### The data ###

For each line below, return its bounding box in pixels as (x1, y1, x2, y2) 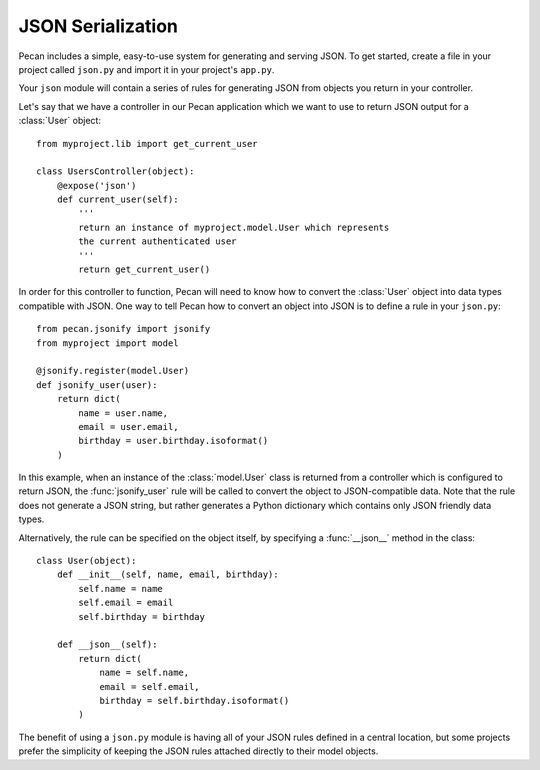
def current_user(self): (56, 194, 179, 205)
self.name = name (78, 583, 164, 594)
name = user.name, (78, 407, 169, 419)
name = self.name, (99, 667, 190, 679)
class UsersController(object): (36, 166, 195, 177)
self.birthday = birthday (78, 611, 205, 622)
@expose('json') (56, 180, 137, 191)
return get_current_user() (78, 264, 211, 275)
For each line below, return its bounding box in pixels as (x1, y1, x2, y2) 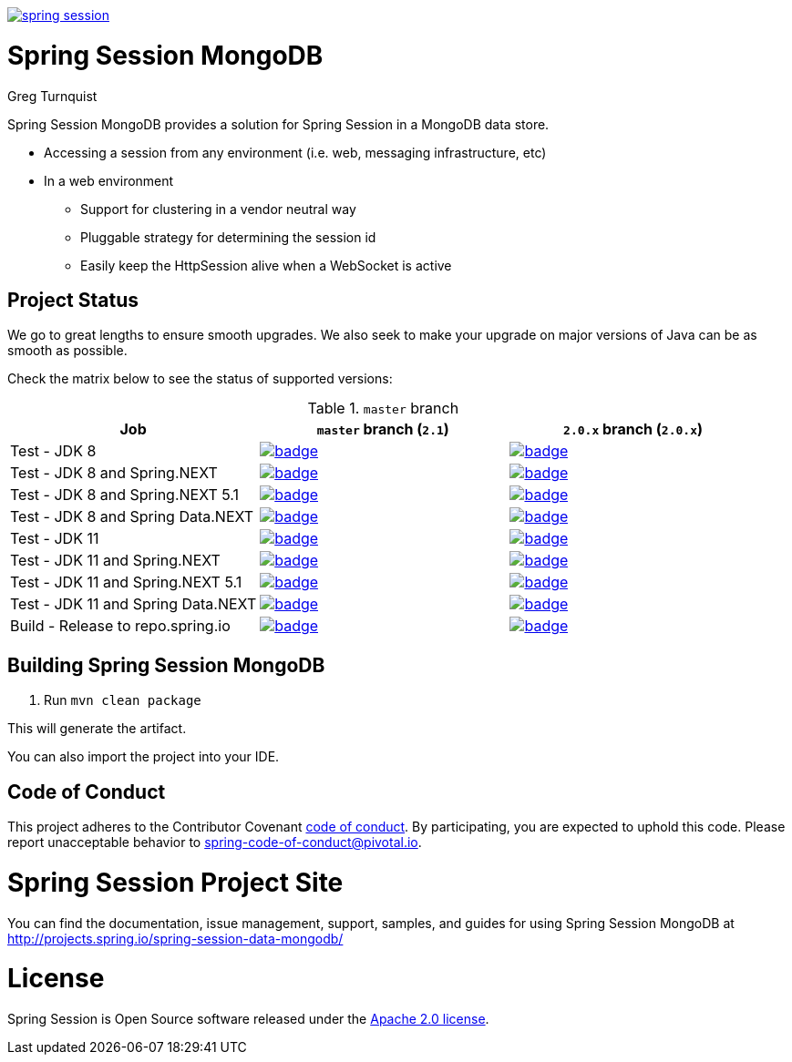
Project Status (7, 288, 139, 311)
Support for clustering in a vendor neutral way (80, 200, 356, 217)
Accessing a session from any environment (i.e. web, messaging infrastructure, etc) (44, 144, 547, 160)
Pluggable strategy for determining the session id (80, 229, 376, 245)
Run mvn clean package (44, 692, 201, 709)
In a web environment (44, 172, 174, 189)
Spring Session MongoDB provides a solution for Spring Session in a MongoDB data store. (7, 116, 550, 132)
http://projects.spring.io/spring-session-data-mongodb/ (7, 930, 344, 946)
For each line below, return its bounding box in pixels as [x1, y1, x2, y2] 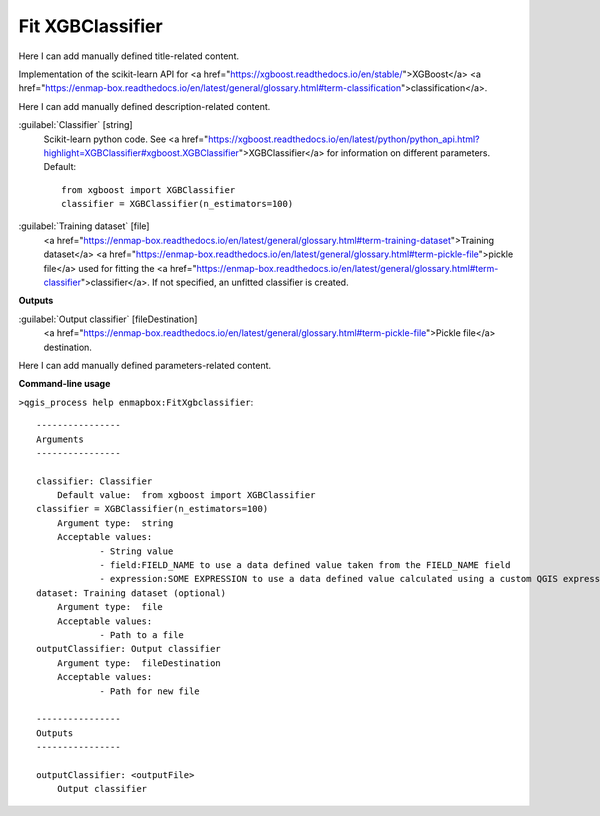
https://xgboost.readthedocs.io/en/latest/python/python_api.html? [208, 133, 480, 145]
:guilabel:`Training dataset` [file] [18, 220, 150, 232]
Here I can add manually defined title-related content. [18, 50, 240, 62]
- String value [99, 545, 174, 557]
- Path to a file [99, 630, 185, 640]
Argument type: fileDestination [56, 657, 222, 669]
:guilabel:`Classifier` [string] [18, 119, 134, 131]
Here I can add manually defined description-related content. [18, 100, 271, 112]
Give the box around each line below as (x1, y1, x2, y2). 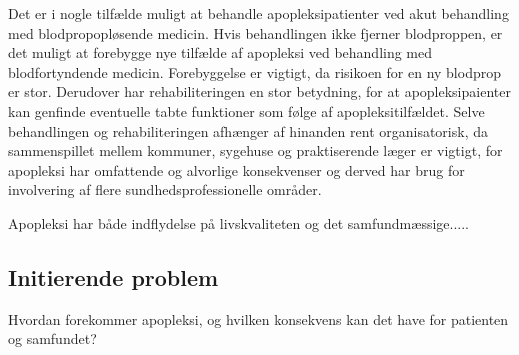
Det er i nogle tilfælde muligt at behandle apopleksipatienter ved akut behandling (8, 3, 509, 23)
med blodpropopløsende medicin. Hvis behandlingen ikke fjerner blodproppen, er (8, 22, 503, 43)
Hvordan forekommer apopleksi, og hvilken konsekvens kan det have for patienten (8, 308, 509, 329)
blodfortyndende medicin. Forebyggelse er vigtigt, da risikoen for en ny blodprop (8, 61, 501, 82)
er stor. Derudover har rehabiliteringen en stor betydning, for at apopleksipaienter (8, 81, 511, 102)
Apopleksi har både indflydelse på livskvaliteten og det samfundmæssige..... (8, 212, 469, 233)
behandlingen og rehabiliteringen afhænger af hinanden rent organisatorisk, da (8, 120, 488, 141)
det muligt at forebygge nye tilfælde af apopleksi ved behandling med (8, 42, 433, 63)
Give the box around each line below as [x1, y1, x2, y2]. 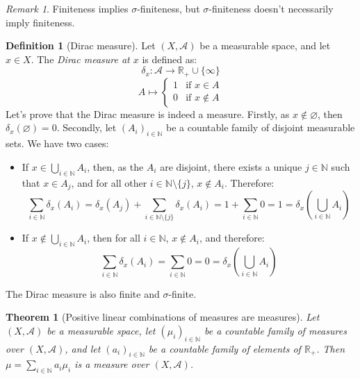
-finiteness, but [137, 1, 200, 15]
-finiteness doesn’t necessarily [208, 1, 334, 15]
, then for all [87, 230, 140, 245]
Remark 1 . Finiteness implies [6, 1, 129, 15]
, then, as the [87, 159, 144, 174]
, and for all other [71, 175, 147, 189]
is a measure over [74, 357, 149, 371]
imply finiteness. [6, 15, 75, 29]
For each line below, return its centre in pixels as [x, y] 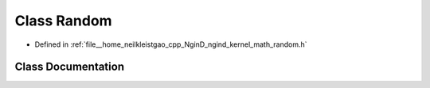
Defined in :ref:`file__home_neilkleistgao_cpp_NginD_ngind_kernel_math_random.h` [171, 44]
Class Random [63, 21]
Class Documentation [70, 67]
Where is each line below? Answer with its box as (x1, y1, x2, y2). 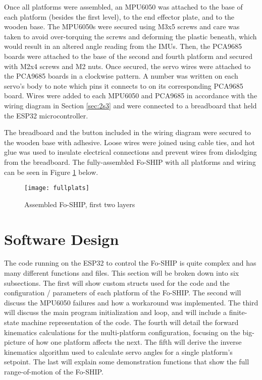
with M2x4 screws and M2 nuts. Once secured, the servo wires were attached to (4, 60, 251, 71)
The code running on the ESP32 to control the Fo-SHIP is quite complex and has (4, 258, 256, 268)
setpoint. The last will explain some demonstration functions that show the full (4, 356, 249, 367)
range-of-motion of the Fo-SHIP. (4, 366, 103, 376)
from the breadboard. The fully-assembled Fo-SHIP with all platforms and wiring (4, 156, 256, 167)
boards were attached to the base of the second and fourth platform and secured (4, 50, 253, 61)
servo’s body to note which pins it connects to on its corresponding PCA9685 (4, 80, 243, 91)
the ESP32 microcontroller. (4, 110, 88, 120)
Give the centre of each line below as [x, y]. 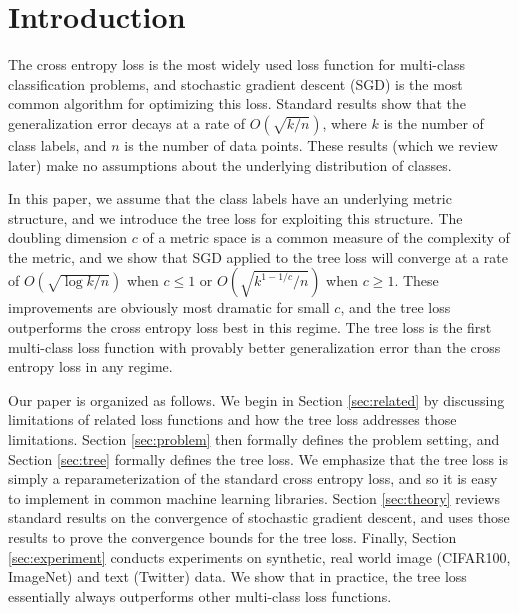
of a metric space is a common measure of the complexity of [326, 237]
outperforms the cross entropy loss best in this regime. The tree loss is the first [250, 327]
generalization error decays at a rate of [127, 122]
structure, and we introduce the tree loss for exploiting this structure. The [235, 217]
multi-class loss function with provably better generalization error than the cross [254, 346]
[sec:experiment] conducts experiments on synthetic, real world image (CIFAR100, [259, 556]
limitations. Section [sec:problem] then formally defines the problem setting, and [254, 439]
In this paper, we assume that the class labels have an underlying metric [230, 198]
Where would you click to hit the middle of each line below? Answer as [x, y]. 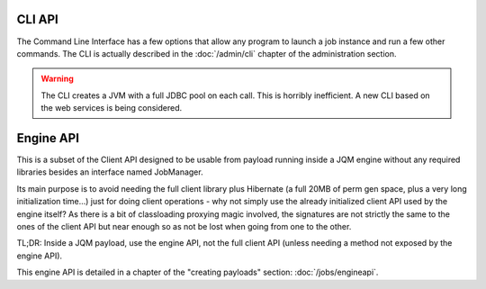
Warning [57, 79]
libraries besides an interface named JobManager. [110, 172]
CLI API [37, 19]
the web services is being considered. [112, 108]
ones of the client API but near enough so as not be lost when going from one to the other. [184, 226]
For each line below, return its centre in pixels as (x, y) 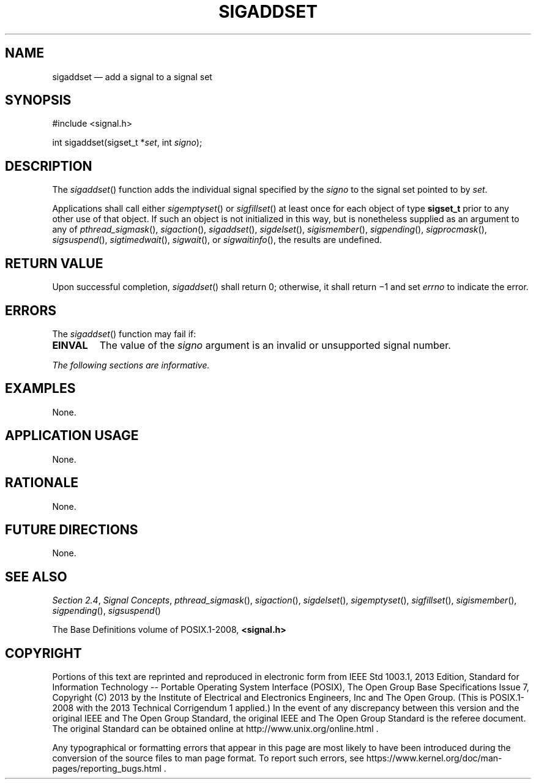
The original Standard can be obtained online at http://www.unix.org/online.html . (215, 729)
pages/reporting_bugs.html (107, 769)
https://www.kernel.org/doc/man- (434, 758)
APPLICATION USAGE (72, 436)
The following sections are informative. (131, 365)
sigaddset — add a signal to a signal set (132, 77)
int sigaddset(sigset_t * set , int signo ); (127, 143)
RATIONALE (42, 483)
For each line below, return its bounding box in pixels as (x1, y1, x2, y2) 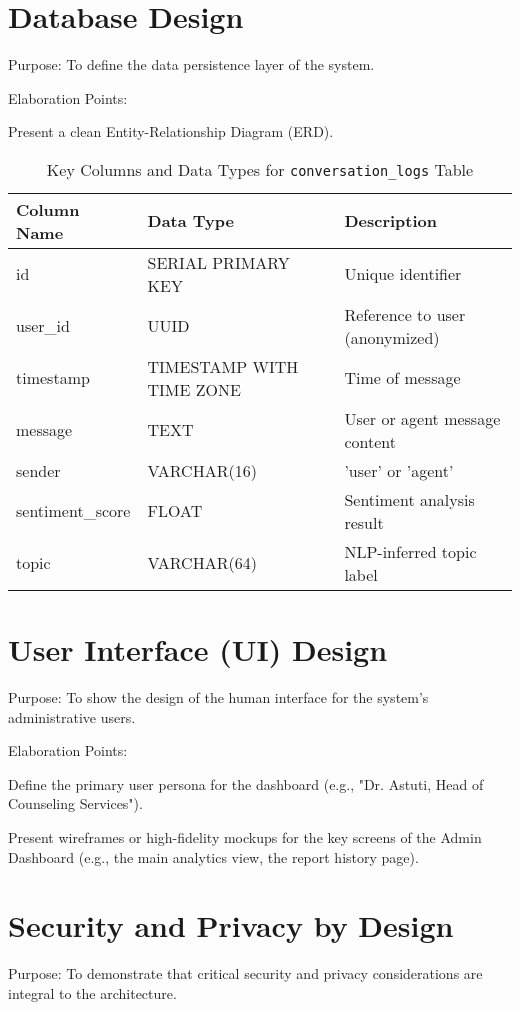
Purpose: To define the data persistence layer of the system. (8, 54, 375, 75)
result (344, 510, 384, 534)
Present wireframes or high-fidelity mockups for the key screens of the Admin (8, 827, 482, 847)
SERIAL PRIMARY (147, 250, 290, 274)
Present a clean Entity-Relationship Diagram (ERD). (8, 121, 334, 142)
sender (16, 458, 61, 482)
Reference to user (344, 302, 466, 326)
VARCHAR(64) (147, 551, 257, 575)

###

■ Task to carry out ■
The listing above should be returned word for word, with pictures omitted.

■ Reply to the exercise ■
For each line below, return its bounding box in pixels as (x1, y1, x2, y2) 
def current_user(self): (56, 194, 179, 205)
self.name = name (78, 583, 164, 594)
name = user.name, (78, 407, 169, 419)
name = self.name, (99, 667, 190, 679)
class UsersController(object): (36, 166, 195, 177)
self.birthday = birthday (78, 611, 205, 622)
@expose('json') (56, 180, 137, 191)
return get_current_user() (78, 264, 211, 275)
For each line below, return its bounding box in pixels as (x1, y1, x2, y2) 
Project Status (7, 288, 139, 311)
Support for clustering in a vendor neutral way (80, 200, 356, 217)
Accessing a session from any environment (i.e. web, messaging infrastructure, etc) (44, 144, 547, 160)
Pluggable strategy for determining the session id (80, 229, 376, 245)
Run mvn clean package (44, 692, 201, 709)
In a web environment (44, 172, 174, 189)
Spring Session MongoDB provides a solution for Spring Session in a MongoDB data store. (7, 116, 550, 132)
http://projects.spring.io/spring-session-data-mongodb/ (7, 930, 344, 946)
For each line below, return its bounding box in pixels as [x1, y1, x2, y2] 
https://xgboost.readthedocs.io/en/latest/python/python_api.html? [208, 133, 480, 145]
:guilabel:`Training dataset` [file] [18, 220, 150, 232]
Here I can add manually defined title-related content. [18, 50, 240, 62]
- String value [99, 545, 174, 557]
- Path to a file [99, 630, 185, 640]
Argument type: fileDestination [56, 657, 222, 669]
:guilabel:`Classifier` [string] [18, 119, 134, 131]
Here I can add manually defined description-related content. [18, 100, 271, 112]
Give the box around each line below as (x1, y1, x2, y2). 
Det er i nogle tilfælde muligt at behandle apopleksipatienter ved akut behandling (8, 3, 509, 23)
med blodpropopløsende medicin. Hvis behandlingen ikke fjerner blodproppen, er (8, 22, 503, 43)
Hvordan forekommer apopleksi, og hvilken konsekvens kan det have for patienten (8, 308, 509, 329)
blodfortyndende medicin. Forebyggelse er vigtigt, da risikoen for en ny blodprop (8, 61, 501, 82)
er stor. Derudover har rehabiliteringen en stor betydning, for at apopleksipaienter (8, 81, 511, 102)
Apopleksi har både indflydelse på livskvaliteten og det samfundmæssige..... (8, 212, 469, 233)
behandlingen og rehabiliteringen afhænger af hinanden rent organisatorisk, da (8, 120, 488, 141)
det muligt at forebygge nye tilfælde af apopleksi ved behandling med (8, 42, 433, 63)
Give the box around each line below as [x1, y1, x2, y2]. 
-finiteness, but [137, 1, 200, 15]
-finiteness doesn’t necessarily [208, 1, 334, 15]
, then for all [87, 230, 140, 245]
Remark 1 . Finiteness implies [6, 1, 129, 15]
, then, as the [87, 159, 144, 174]
, and for all other [71, 175, 147, 189]
is a measure over [74, 357, 149, 371]
imply finiteness. [6, 15, 75, 29]
For each line below, return its centre in pixels as [x, y] 
Defined in :ref:`file__home_neilkleistgao_cpp_NginD_ngind_kernel_math_random.h` [171, 44]
Class Random [63, 21]
Class Documentation [70, 67]
Where is each line below? Answer with its box as (x1, y1, x2, y2). 
with M2x4 screws and M2 nuts. Once secured, the servo wires were attached to (4, 60, 251, 71)
The code running on the ESP32 to control the Fo-SHIP is quite complex and has (4, 258, 256, 268)
setpoint. The last will explain some demonstration functions that show the full (4, 356, 249, 367)
range-of-motion of the Fo-SHIP. (4, 366, 103, 376)
from the breadboard. The fully-assembled Fo-SHIP with all platforms and wiring (4, 156, 256, 167)
boards were attached to the base of the second and fourth platform and secured (4, 50, 253, 61)
servo’s body to note which pins it connects to on its corresponding PCA9685 (4, 80, 243, 91)
the ESP32 microcontroller. (4, 110, 88, 120)
Give the centre of each line below as [x, y]. 
of a metric space is a common measure of the complexity of [326, 237]
outperforms the cross entropy loss best in this regime. The tree loss is the first [250, 327]
generalization error decays at a rate of [127, 122]
structure, and we introduce the tree loss for exploiting this structure. The [235, 217]
multi-class loss function with provably better generalization error than the cross [254, 346]
[sec:experiment] conducts experiments on synthetic, real world image (CIFAR100, [259, 556]
limitations. Section [sec:problem] then formally defines the problem setting, and [254, 439]
In this paper, we assume that the class labels have an underlying metric [230, 198]
Where would you click to hit the middle of each line below? Answer as [x, y]. 
Warning [57, 79]
libraries besides an interface named JobManager. [110, 172]
CLI API [37, 19]
the web services is being considered. [112, 108]
ones of the client API but near enough so as not be lost when going from one to the other. [184, 226]
For each line below, return its centre in pixels as (x, y) 
The original Standard can be obtained online at http://www.unix.org/online.html . (215, 729)
pages/reporting_bugs.html (107, 769)
https://www.kernel.org/doc/man- (434, 758)
APPLICATION USAGE (72, 436)
The following sections are informative. (131, 365)
sigaddset — add a signal to a signal set (132, 77)
int sigaddset(sigset_t * set , int signo ); (127, 143)
RATIONALE (42, 483)
For each line below, return its bounding box in pixels as (x1, y1, x2, y2) 
Purpose: To define the data persistence layer of the system. (8, 54, 375, 75)
result (344, 510, 384, 534)
Present wireframes or high-fidelity mockups for the key screens of the Admin (8, 827, 482, 847)
SERIAL PRIMARY (147, 250, 290, 274)
Present a clean Entity-Relationship Diagram (ERD). (8, 121, 334, 142)
sender (16, 458, 61, 482)
Reference to user (344, 302, 466, 326)
VARCHAR(64) (147, 551, 257, 575)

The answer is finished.